Das mit dem File fkt wunderbar. Bloss das Streamen per URl laggt doch leicht. Das ist suboptimal. Deshalb möchte ich es aus der JAR lesen lassen. Das muss doch funktionieren!!!

Ich habe auch mal die Jar Datei hochgeladen, wo die Sounddateien mit drin sind. Damit ihr mir auch glaubt. Click here

Kennt ihr nebenbei noch eine gute Site, wo ich 2 Oktoaven (wav Dateien) mit allen Noten fürs Piano herbekomme oder gibt es dafür ein Programm? Im Spiel soll man später einzelne Lieder nachspielen sollen.


----------



## Andi_CH (29. Nov 2010)

Apo hat gesagt.:


> Der Path ist ein Stringfile wie "/sound/test.wav".
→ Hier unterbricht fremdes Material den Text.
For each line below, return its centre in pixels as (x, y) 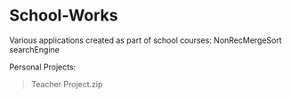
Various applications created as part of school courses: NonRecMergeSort (145, 40)
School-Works (64, 16)
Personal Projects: (43, 67)
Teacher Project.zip (67, 84)
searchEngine (34, 49)
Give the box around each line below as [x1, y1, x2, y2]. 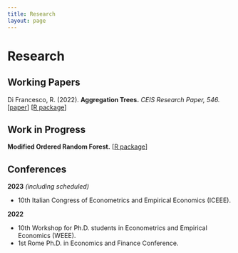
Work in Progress [7, 123, 86, 136]
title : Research [7, 10, 56, 18]
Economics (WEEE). [17, 232, 76, 240]
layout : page [7, 17, 46, 24]
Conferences [7, 163, 67, 175]
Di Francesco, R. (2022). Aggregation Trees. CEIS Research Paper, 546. [7, 95, 220, 104]
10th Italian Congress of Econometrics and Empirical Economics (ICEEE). [17, 196, 232, 204]
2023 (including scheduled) [7, 182, 90, 191]
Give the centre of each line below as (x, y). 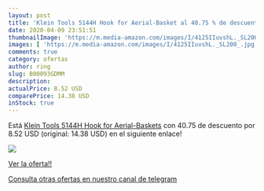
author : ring (29, 67)
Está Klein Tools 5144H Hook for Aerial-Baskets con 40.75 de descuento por (132, 126)
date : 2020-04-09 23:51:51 (52, 30)
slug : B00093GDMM (37, 74)
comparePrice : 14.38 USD (49, 96)
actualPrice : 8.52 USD (45, 88)
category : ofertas (38, 60)
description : (29, 81)
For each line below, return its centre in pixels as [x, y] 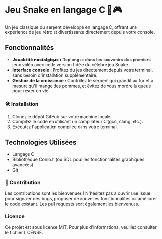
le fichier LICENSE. [24, 233]
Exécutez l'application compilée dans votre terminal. [65, 127]
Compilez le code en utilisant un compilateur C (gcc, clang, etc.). [78, 122]
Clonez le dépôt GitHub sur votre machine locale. [62, 117]
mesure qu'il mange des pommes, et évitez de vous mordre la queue [81, 86]
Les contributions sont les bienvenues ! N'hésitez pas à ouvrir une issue [78, 193]
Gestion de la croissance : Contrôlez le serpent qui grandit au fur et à [83, 80]
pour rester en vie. [31, 91]
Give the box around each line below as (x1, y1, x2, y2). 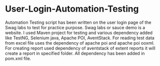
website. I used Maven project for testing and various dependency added (5, 30, 153, 35)
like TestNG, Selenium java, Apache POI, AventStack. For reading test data (5, 35, 155, 41)
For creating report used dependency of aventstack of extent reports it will (5, 45, 156, 51)
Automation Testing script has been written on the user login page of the (5, 19, 152, 25)
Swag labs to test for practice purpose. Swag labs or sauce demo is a (5, 24, 145, 30)
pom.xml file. (5, 55, 31, 61)
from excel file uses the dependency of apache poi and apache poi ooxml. (5, 40, 155, 46)
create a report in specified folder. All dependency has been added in (5, 50, 145, 56)
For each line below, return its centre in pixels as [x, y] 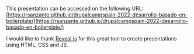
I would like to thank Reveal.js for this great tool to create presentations [91, 38]
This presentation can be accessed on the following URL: [75, 9]
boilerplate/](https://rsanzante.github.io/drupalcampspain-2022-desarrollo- [97, 21]
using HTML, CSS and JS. [37, 45]
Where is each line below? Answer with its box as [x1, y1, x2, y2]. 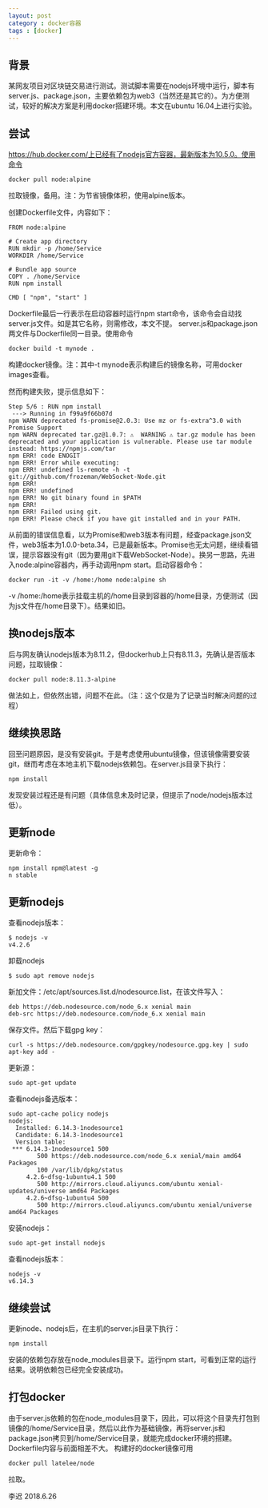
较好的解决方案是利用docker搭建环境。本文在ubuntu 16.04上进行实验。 [22, 101, 257, 111]
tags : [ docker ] [8, 26, 62, 34]
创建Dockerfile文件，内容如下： [8, 207, 113, 217]
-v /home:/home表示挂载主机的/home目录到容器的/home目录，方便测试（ [8, 591, 251, 601]
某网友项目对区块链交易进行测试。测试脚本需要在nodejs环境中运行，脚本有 [8, 81, 255, 90]
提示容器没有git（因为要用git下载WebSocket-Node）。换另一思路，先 [22, 550, 249, 559]
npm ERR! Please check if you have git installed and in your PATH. [8, 515, 242, 523]
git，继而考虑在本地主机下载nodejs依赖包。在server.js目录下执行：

Mich irritiert der Pfad - das hat wohl nur funktioniert weil das unter C:/sound lag

Versuchs doch mal mit "./sound/test.wav" - oder so ähnlich

Kann schon sein, dass ich total daneben liege, aber dann möchte ich eine Erklärung, warum es mit dem absoluten Pfad funktionieren soll?


----------



## Apo (29. Nov 2010)

Das funktioniert ja auch nur, weil ich es aus der Jar direkt hole. Meine Bilder hole ich auch immer so (und die kann er ja laden).
Wenn ich es extern laden lasse, muss ich ihm ja sagen, wo er es herholen soll. Das war aber nur zu Testzwecken. Das möchte ich gar nicht verwenden. So schwer kann das doch nicht sein. =(

Habe auch deine Variante versucht, dann bekomme ich aber die gesagt NullPointerException


----------



## Ralph-Uwe (29. Nov 2010)

Hallo,

Die Exception mark/reset not supported wird geworfen, wenn ein AudioStream nicht erlaubt Sprungmarken zu setzen.
Deswegen hatte ich vermutet, dass Du Sprungmarken verwendest.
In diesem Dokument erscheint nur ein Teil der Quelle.